An exact copy of all the data below is needed, without its pictures.

THE INPUT Block Start

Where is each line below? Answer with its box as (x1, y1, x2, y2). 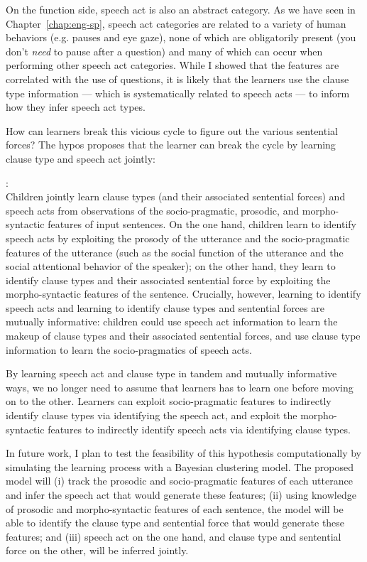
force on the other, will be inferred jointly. (6, 543, 189, 558)
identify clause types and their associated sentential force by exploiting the (6, 272, 331, 287)
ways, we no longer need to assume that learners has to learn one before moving (6, 379, 354, 394)
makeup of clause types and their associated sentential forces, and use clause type (6, 328, 361, 343)
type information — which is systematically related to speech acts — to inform (6, 85, 350, 100)
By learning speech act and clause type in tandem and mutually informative (6, 366, 337, 381)
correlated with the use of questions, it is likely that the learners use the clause (6, 71, 349, 86)
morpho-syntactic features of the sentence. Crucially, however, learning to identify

THE INPUT Block End

▶ ANSWER TO THIS TASK:
Where is each line below? Answer with its box as (x1, y1, x2, y2). 
force on the other, will be inferred jointly. (6, 543, 189, 558)
identify clause types and their associated sentential force by exploiting the (6, 272, 331, 287)
ways, we no longer need to assume that learners has to learn one before moving (6, 379, 354, 394)
makeup of clause types and their associated sentential forces, and use clause type (6, 328, 361, 343)
type information — which is systematically related to speech acts — to inform (6, 85, 350, 100)
By learning speech act and clause type in tandem and mutually informative (6, 366, 337, 381)
correlated with the use of questions, it is likely that the learners use the clause (6, 71, 349, 86)
morpho-syntactic features of the sentence. Crucially, however, learning to identify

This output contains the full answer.